La prima edizione delle “Horen” uscì il 15 gennaio 1795. Quando il successo iniziale della rivista diminuì nel 1796, Schiller e Goethe manifestarono il loro disappunto nei confronti dei critici più piccini scrivendo gli “Xenien“, una serie di distici humoristico-satirici che, tuttavia, suscitarono nuove critiche.
Nel frattempo, il rapporto tra Schiller e Goethe si approfondì, specialmente dopo una visita di due settimane di Schiller nella casa di Goethe a Weimar. È difficile definire con precisione la natura della loro relazione – se fosse amicizia, partnership o semplicemente un’alleanza lavorativa e di convenienza. Tuttavia, è chiaro che i due grandi poeti si sono ispirati e stimolati a vicenda, e grazie al loro scambio intellettuale sono nate opere che oggi fanno parte del canone del classicismo e dello sturm und drang .

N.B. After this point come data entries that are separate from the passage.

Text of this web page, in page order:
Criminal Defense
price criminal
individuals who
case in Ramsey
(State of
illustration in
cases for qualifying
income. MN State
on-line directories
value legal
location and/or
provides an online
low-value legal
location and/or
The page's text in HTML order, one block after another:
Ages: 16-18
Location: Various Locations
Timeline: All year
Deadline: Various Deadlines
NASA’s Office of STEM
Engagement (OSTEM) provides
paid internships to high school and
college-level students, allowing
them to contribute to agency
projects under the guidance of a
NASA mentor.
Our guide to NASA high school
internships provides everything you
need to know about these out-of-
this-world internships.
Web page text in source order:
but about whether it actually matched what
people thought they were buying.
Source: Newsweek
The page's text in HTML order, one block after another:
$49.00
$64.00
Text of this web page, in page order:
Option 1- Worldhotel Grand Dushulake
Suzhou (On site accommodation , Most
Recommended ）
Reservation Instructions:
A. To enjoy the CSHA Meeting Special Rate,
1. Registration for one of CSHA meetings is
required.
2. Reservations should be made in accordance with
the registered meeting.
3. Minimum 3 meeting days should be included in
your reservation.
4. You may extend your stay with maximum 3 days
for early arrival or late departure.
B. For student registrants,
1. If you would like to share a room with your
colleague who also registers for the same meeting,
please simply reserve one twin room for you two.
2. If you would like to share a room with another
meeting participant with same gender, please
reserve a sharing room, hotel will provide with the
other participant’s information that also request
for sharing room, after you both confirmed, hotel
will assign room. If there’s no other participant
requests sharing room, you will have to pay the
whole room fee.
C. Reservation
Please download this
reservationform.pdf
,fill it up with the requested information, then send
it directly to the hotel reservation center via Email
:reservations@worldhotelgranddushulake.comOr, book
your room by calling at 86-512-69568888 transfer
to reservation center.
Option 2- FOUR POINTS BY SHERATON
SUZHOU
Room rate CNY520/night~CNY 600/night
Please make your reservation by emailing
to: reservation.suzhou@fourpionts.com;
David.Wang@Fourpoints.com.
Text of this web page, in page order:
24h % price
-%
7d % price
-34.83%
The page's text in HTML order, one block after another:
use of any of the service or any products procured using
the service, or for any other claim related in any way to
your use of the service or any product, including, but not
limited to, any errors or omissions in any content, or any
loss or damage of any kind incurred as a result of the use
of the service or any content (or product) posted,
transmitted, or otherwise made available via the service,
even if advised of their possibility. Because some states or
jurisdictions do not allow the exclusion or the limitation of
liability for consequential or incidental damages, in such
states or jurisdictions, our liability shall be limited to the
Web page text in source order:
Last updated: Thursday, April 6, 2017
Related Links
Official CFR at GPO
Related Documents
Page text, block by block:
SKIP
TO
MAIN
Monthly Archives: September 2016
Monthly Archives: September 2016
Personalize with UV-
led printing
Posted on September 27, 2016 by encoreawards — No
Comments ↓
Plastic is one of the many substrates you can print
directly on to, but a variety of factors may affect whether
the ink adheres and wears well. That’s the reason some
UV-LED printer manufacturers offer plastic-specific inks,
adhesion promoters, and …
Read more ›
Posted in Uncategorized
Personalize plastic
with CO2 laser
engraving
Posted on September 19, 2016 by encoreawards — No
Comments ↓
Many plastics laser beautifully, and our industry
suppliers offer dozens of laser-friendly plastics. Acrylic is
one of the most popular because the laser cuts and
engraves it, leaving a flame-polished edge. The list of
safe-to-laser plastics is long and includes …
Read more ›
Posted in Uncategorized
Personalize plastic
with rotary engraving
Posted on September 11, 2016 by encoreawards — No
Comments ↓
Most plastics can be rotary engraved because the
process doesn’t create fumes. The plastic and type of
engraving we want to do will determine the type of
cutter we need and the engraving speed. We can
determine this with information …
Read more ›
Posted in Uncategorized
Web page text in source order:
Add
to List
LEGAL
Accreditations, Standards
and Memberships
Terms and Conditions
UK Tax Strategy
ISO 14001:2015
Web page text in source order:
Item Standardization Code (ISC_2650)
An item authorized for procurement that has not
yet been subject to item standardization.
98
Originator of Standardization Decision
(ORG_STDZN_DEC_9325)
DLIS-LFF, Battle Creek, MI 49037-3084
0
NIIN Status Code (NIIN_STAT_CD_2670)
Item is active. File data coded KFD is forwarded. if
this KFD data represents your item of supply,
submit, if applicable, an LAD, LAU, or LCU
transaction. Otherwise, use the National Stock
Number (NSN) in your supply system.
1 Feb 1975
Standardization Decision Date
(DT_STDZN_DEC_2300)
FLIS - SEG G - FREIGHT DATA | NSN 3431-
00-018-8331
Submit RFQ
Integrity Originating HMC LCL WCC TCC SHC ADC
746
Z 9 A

Goethe definì la ballata il “proto-uovo” della poesia, poiché combina elementi lirici, epici e drammatici. Entrambi i poeti si appassionarono a questa forma letteraria: nel cosiddetto “Anno delle Ballate” del 1799, entrarono in competizione creando opere che sono ancora oggi considerate pilastri della letteratura tedesca, come “L’Ostaggio“, “Canzone della campana“, “Le gru di Ibico” e “L’apprendista stregone” di Goethe.
Il “Poeta dei Tedeschi”
Il straordinario successo della trilogia drammatica “Wallenstein” consolidò la fama di Schiller come “Poeta dei Tedeschi” nel 1799. Alla fine di quell’anno, si trasferì definitivamente a Weimar, dove visse fino alla sua morte. Lì, desiderava intensificare il suo lavoro teatrale in collaborazione continua con la compagnia teatrale. Dopo aver superato un grave attacco di febbre nervosa, a metà del 1800 completò il dramma “Maria Stuarda“. Nel 1801, seguì “La Pulzella d’Orléans“.

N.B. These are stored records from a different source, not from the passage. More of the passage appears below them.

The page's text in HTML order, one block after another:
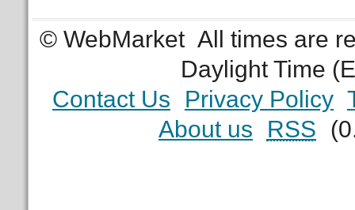
© WebMarket All times are
Daylight Time
Contact Us
Privacy Policy
About us
RSS
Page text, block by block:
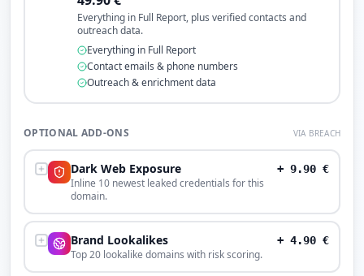
Everything in Full Report, plus verified contacts and
outreach data.
Everything in Full Report
Contact emails & phone numbers
Outreach & enrichment data
OPTIONAL ADD-ONS VIA BREACH
Dark Web Exposure
Inline 10 newest leaked credentials for this
domain.
+ 9.90 €
Brand Lookalikes
Top 20 lookalike domains with risk scoring.
+ 4.90 €
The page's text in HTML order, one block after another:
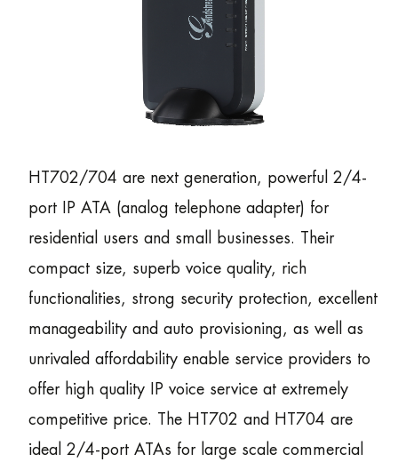
HT702/704 are next generation, powerful 2/4-
port IP ATA (analog telephone adapter) for
residential users and small businesses. Their
compact size, superb voice quality, rich
functionalities, strong security protection, excellent
manageability and auto provisioning, as well as
unrivaled affordability enable service providers to
offer high quality IP voice service at extremely
competitive price. The HT702 and HT704 are
ideal 2/4-port ATAs for large scale commercial
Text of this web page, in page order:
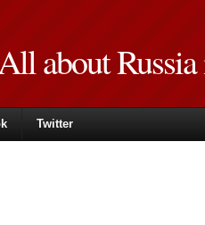
about
Twitter
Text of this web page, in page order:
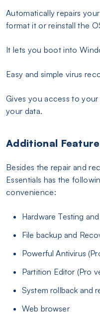
Automatically repairs
format it or reinstall the
It lets you boot into
Easy and simple virus
Gives you access to
your data.
Additional
Besides the repair and
Essentials has the
convenience:
Hardware Testing
File backup and
Powerful Antivirus
Partition Editor (Pro
System rollback and
Web browser
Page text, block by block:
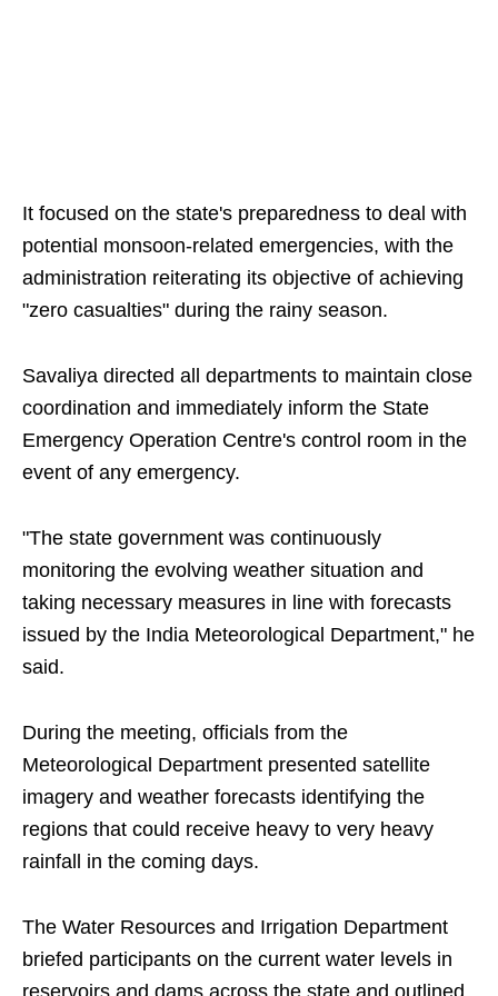
It focused on the state's preparedness to deal with
potential monsoon-related emergencies, with the
administration reiterating its objective of achieving
"zero casualties" during the rainy season.
Savaliya directed all departments to maintain close
coordination and immediately inform the State
Emergency Operation Centre's control room in the
event of any emergency.
"The state government was continuously
monitoring the evolving weather situation and
taking necessary measures in line with forecasts
issued by the India Meteorological Department," he
said.
During the meeting, officials from the
Meteorological Department presented satellite
imagery and weather forecasts identifying the
regions that could receive heavy to very heavy
rainfall in the coming days.
The Water Resources and Irrigation Department
briefed participants on the current water levels in
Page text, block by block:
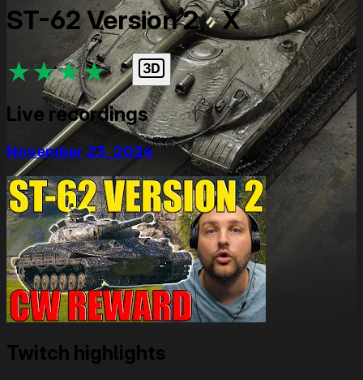
ST-62 Version 2 X
★★★★★
Live recordings
November 23, 2024
Twitch highlights
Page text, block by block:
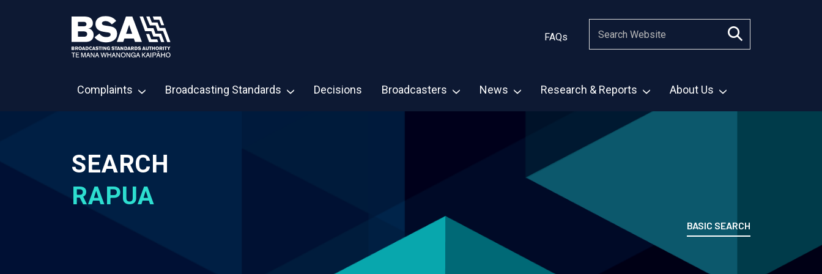
FAQs
Complaints Broadcasting Standards Decisions Broadcasters News Research & Reports About Us
SEARCH
RAPUA
BASIC SEARCH
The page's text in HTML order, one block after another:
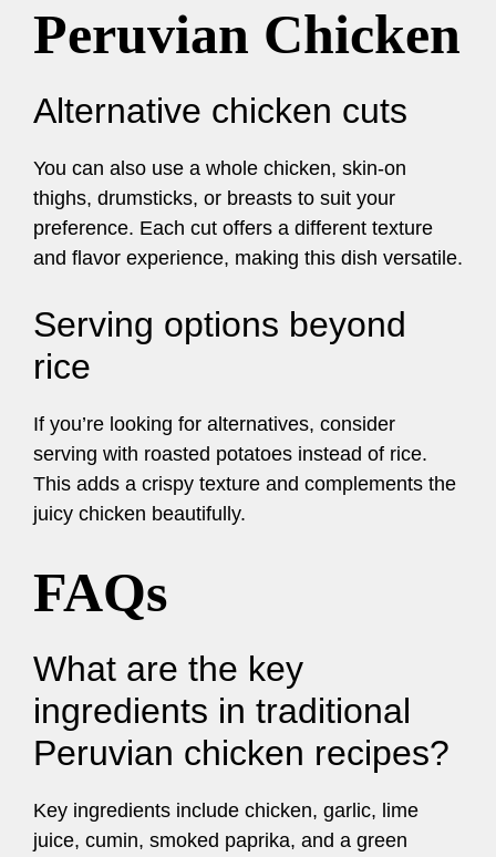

La nobilitazione di Schiller da parte dell’imperatore a Vienna nel 1802 rese felice soprattutto sua moglie Charlotte, nata von Lengefeld, che aveva rinunciato al suo titolo nobiliare per sposarlo. Schiller stesso, il cui lavoro riflette una crescente consapevolezza borghese in un’epoca di monarchie assolute, probabilmente non attribuì grande importanza al titolo.
Il tema della libertà e della dignità umana permea tutte le opere di Schiller, drammaturgo, poeta e storico. Il suo più grande successo fu il dramma “Guglielmo Tell“, presentato in prima a Weimar il 17 marzo 1804. Come altre opere degli ultimi anni di vita di Schiller, anche questa è considerata parte del classicismo di Weimar.
La morte di Friedrich Schiller
Friedrich Schiller è morto il 9 maggio 1805 a Weimar, presumibilmente a causa delle conseguenze di una tubercolosi acuta. Fu sepolto nel cimitero di San Giacomo a Weimar tra l”11 e il 12 maggio nel cimitero di Jakobsfriedhof a Weimar in una cerimonia riservata e segreta. La sua dimora finale – inizialmente – fu in una cripta comune, una sorta di fossa comune. Solo nel 1827 le sue spoglie mortali furono trasferite nella cripta dei principi di Weimar.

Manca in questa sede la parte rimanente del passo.